» **Task statement**
Quote the lines of the data below verbatim, beginning at the line that contains "For each line" and ending at the last line, both included, and excluding pictures.
Supplied data Start Marker
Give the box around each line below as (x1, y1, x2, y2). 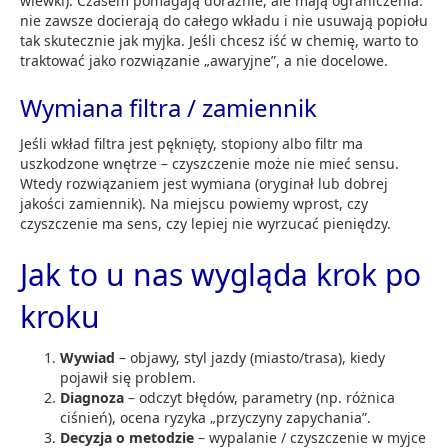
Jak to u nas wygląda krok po (20, 253, 421, 295)
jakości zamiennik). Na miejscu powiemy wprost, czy (20, 193, 368, 213)
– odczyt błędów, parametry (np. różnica (124, 387, 395, 407)
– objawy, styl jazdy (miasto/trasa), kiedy (115, 347, 385, 367)
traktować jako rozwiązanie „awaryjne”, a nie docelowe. (20, 50, 388, 70)
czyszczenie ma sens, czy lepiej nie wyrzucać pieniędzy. (20, 213, 391, 233)
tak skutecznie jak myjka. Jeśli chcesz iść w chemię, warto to (20, 30, 418, 50)
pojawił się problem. (60, 367, 196, 387)
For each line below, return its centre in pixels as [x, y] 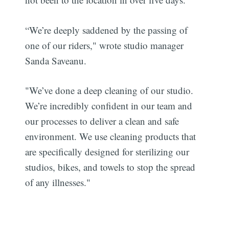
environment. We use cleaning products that [111, 136]
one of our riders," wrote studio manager [105, 45]
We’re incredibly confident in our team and [109, 106]
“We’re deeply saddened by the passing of [107, 30]
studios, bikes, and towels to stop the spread [110, 167]
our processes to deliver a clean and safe [102, 121]
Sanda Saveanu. [56, 60]
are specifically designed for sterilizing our [107, 152]
Supplied data End Marker
» **Output of the task**
For each line below, return its centre in pixels as [x, y] 
environment. We use cleaning products that [111, 136]
one of our riders," wrote studio manager [105, 45]
We’re incredibly confident in our team and [109, 106]
“We’re deeply saddened by the passing of [107, 30]
studios, bikes, and towels to stop the spread [110, 167]
our processes to deliver a clean and safe [102, 121]
Sanda Saveanu. [56, 60]
are specifically designed for sterilizing our [107, 152]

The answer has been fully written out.